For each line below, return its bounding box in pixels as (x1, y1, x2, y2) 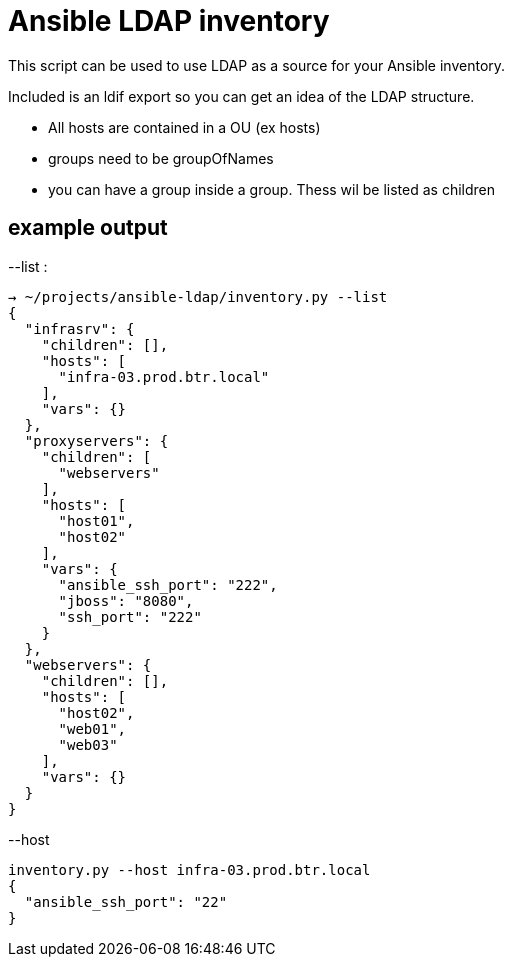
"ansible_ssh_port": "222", (58, 576, 278, 593)
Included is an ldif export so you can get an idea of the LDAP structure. (8, 87, 475, 105)
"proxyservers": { (24, 432, 169, 449)
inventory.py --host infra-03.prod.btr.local (8, 861, 371, 878)
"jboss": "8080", (58, 592, 194, 609)
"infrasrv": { (24, 320, 135, 337)
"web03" (58, 736, 118, 753)
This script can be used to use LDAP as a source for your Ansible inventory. (8, 56, 506, 74)
● ● ●
From the records above, copy every line that holds the word "LDAP".

Included is an ldif export so you can get an idea of the LDAP structure. (8, 87, 475, 105)
This script can be used to use LDAP as a source for your Ansible inventory. (8, 56, 506, 74)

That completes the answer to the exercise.